Excerpted data below:

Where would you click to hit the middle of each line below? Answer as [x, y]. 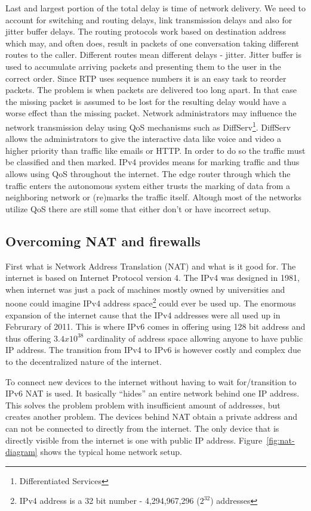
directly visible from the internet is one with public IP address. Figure [134, 440]
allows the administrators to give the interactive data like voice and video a [143, 139]
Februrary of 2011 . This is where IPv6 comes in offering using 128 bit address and [155, 326]
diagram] [21, 452]
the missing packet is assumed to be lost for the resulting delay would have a [146, 101]
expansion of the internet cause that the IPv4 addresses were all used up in [143, 315]
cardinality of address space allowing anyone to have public [195, 338]
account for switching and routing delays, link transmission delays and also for [149, 19]
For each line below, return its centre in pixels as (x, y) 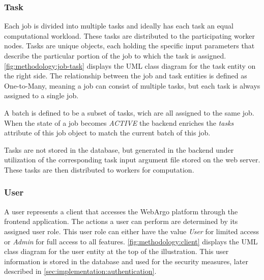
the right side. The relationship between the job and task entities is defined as (126, 76)
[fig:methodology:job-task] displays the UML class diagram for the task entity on (130, 65)
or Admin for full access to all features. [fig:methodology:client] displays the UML (131, 241)
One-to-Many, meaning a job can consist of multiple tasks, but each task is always (132, 85)
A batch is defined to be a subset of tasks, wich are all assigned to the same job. (129, 112)
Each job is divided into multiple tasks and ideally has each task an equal (119, 26)
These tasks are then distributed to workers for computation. (99, 169)
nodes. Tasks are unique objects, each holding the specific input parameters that (129, 46)
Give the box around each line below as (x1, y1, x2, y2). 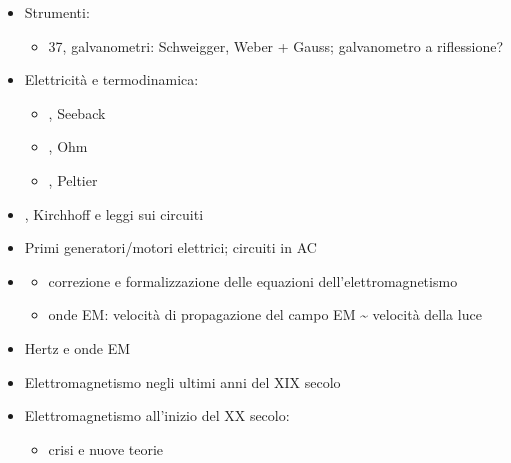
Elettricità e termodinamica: (24, 69, 199, 90)
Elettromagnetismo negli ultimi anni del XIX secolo (24, 371, 341, 392)
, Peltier (48, 169, 98, 190)
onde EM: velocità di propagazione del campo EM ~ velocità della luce (48, 304, 482, 325)
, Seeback (48, 102, 106, 123)
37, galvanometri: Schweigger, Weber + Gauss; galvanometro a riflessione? (48, 35, 504, 56)
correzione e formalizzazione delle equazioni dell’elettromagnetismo (48, 270, 458, 291)
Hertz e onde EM (24, 337, 131, 358)

End of Excerpted data.

**Activity:** Exclude the pictures, then retype every record exactly.

**Reply to the exercise:**
Where would you click to hit the middle of each line below? Answer as [x, y]. 
directly visible from the internet is one with public IP address. Figure [134, 440]
allows the administrators to give the interactive data like voice and video a [143, 139]
Februrary of 2011 . This is where IPv6 comes in offering using 128 bit address and [155, 326]
diagram] [21, 452]
the missing packet is assumed to be lost for the resulting delay would have a [146, 101]
expansion of the internet cause that the IPv4 addresses were all used up in [143, 315]
cardinality of address space allowing anyone to have public [195, 338]
account for switching and routing delays, link transmission delays and also for [149, 19]
For each line below, return its centre in pixels as (x, y) 
the right side. The relationship between the job and task entities is defined as (126, 76)
[fig:methodology:job-task] displays the UML class diagram for the task entity on (130, 65)
or Admin for full access to all features. [fig:methodology:client] displays the UML (131, 241)
One-to-Many, meaning a job can consist of multiple tasks, but each task is always (132, 85)
A batch is defined to be a subset of tasks, wich are all assigned to the same job. (129, 112)
Each job is divided into multiple tasks and ideally has each task an equal (119, 26)
These tasks are then distributed to workers for computation. (99, 169)
nodes. Tasks are unique objects, each holding the specific input parameters that (129, 46)
Give the box around each line below as (x1, y1, x2, y2). 
Elettricità e termodinamica: (24, 69, 199, 90)
Elettromagnetismo negli ultimi anni del XIX secolo (24, 371, 341, 392)
, Peltier (48, 169, 98, 190)
onde EM: velocità di propagazione del campo EM ~ velocità della luce (48, 304, 482, 325)
, Seeback (48, 102, 106, 123)
37, galvanometri: Schweigger, Weber + Gauss; galvanometro a riflessione? (48, 35, 504, 56)
correzione e formalizzazione delle equazioni dell’elettromagnetismo (48, 270, 458, 291)
Hertz e onde EM (24, 337, 131, 358)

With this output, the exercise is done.